Genotype-by-environment interactions shape ubiquitin-proteasome activity

In genotype-by-environment interactions (GxE), the effect of a genetic variant on a trait depends on the environment. GxE influences numerous organismal traits across eukaryotic life. However, we have a limited understanding of how GxE shapes the molecular processes that give rise to organismal traits. Here, we characterized how GxE shapes protein degradation, an essential molecular process that influences numerous aspects of cellular and organismal physiology. Using two isolates of the yeast Saccharomyces cerevisiae, we profiled GxE in the ubiquitin-proteasome system (UPS), the primary protein degradation system in eukaryotes. By measuring UPS degradation activity towards six substrates that engage multiple distinct UPS pathways across eight diverse environments, we discovered extensive GxE in the genetics of the UPS. The effects of all environments, including environments previously reported to affect UPS activity, differed between isolates and UPS substrates. To identify genomic regions that contribute to GxE for UPS activity, we mapped genetic influences on all combinations of the eight environments and six UPS substrates. Hundreds of locus effects on UPS activity varied depending on the environment. Most of these cases corresponded to loci that were present in one environment but not another ("presence / absence" GxE), while a smaller number of loci had opposing effects in different environments ("sign change" GxE).
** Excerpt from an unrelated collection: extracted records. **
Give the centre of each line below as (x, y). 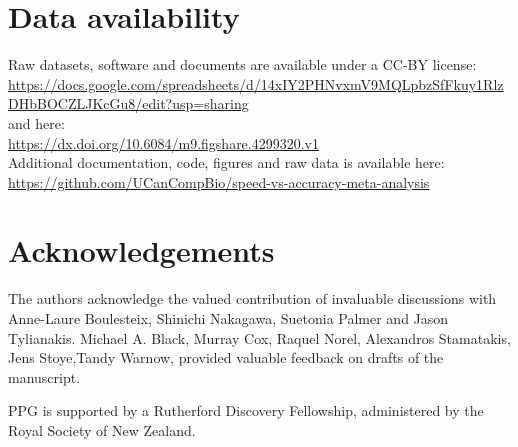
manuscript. (44, 376)
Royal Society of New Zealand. (102, 429)
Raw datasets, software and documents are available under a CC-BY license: (242, 64)
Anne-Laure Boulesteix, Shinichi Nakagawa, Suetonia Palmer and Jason (228, 318)
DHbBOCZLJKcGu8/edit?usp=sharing (128, 103)
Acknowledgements (141, 250)
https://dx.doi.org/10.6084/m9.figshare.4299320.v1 (164, 142)
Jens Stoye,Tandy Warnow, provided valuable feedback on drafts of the (226, 357)
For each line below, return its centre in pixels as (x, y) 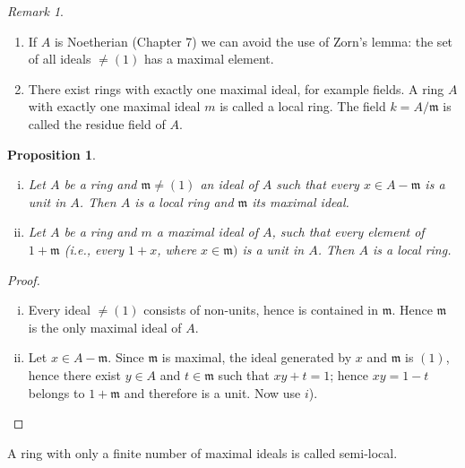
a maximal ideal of (207, 232)
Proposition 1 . (52, 154)
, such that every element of (348, 232)
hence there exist (74, 374)
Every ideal (59, 310)
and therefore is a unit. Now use (212, 392)
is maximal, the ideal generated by (257, 357)
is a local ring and (184, 201)
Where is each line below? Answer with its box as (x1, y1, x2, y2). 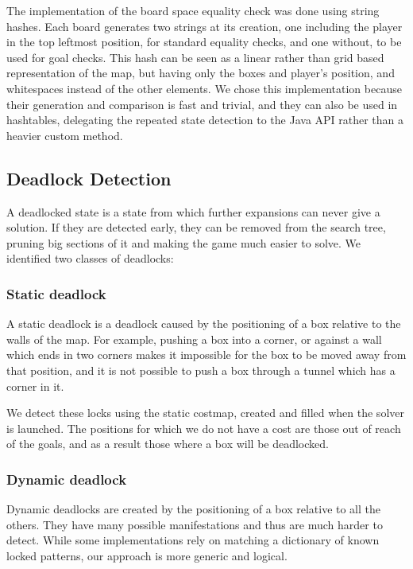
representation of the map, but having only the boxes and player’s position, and (6, 64, 395, 81)
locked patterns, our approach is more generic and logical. (6, 547, 288, 563)
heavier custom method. (6, 127, 123, 143)
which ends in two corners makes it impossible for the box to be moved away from (6, 346, 407, 363)
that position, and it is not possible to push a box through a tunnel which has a (6, 361, 396, 378)
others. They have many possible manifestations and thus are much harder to (6, 516, 383, 532)
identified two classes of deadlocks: (6, 250, 174, 267)
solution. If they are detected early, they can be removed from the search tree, (6, 219, 386, 236)
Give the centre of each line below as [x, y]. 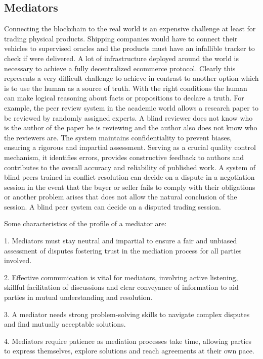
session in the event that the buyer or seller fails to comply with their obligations [130, 187]
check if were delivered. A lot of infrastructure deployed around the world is [121, 58]
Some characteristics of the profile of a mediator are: [85, 223]
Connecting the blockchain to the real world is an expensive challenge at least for [130, 29]
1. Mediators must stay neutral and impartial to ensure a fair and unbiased [121, 241]
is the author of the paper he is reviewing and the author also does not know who [131, 127]
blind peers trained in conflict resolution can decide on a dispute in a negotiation [129, 177]
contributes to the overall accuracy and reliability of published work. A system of [130, 167]
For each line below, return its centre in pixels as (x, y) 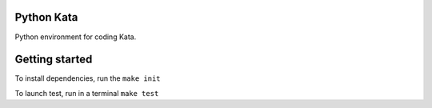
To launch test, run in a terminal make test (87, 93)
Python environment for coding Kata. (76, 37)
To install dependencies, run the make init (88, 78)
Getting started (54, 60)
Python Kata (46, 17)
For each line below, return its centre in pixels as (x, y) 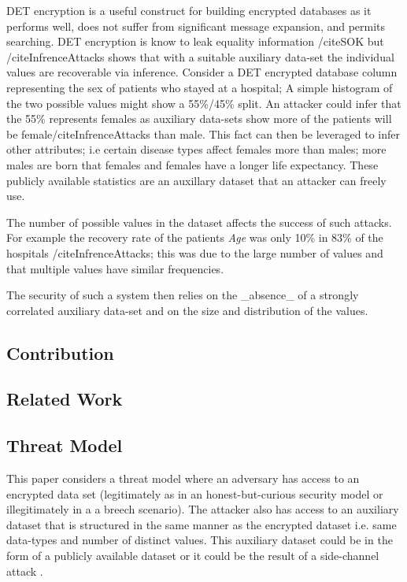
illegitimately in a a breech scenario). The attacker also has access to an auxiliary (203, 509)
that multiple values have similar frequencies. (115, 268)
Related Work (65, 399)
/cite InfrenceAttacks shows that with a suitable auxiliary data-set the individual (200, 56)
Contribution (60, 352)
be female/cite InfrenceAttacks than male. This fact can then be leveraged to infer (203, 133)
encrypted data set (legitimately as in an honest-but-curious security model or (195, 493)
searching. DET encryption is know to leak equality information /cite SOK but (195, 41)
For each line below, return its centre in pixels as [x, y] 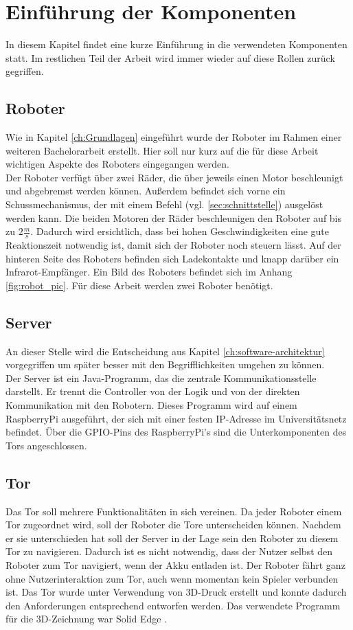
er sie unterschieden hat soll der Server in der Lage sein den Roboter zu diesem [172, 538]
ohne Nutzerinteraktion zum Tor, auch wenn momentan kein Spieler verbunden [172, 578]
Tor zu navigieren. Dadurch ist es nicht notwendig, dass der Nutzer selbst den [169, 551]
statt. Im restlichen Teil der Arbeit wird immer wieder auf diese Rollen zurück [170, 57]
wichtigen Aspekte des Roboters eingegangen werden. [117, 164]
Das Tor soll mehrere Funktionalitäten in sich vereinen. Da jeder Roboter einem [174, 511]
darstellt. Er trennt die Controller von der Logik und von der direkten [153, 391]
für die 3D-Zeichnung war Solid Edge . [87, 619]
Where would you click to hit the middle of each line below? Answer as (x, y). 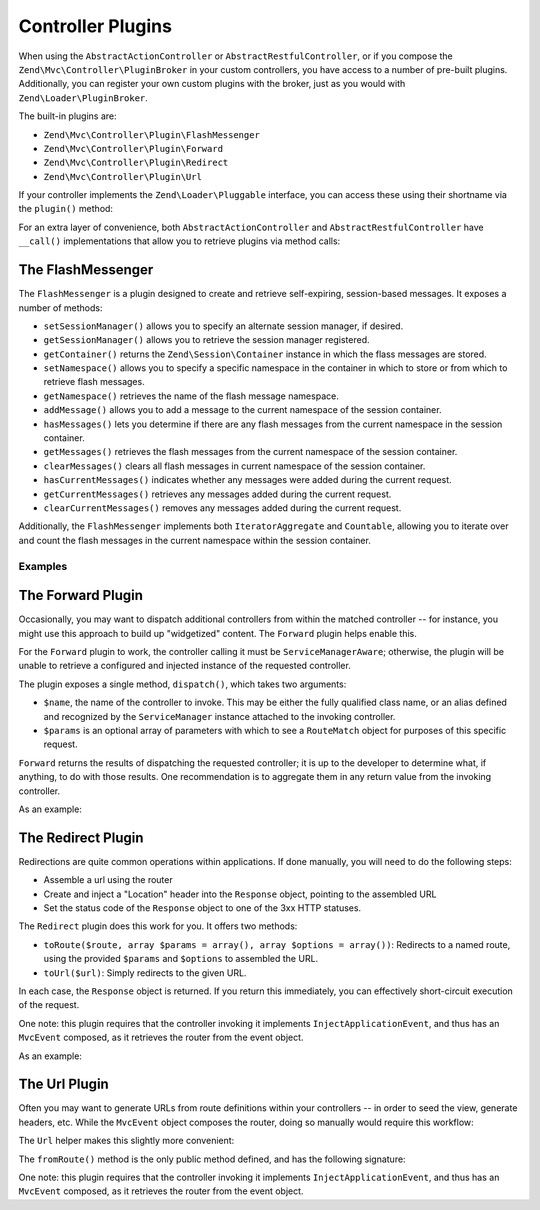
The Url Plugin (63, 1084)
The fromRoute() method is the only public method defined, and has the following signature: (212, 1159)
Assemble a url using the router (108, 880)
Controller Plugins (95, 26)
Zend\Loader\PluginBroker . (83, 97)
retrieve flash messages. (94, 382)
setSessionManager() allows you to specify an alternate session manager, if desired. (223, 326)
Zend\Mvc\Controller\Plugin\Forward (133, 148)
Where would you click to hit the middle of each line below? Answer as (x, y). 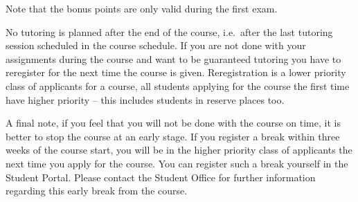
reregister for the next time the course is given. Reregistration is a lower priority (176, 72)
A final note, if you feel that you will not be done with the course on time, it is (173, 123)
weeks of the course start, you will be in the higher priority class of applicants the (179, 150)
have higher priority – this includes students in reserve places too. (145, 99)
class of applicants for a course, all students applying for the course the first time (178, 85)
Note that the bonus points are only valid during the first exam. (142, 8)
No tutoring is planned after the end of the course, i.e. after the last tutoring (169, 31)
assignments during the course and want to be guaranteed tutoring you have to (173, 58)

The number of loci exhibiting GxE, their genomic location, and the type of GxE (presence / absence or sign change) varied across UPS substrates. Loci exhibiting GxE were clustered at genomic regions that contain core UPS genes and at regions containing variation that affects the expression of thousands of genes, suggesting indirect contributions to UPS activity. Our results reveal highly complex interactions between the environment and the genetics of protein degradation.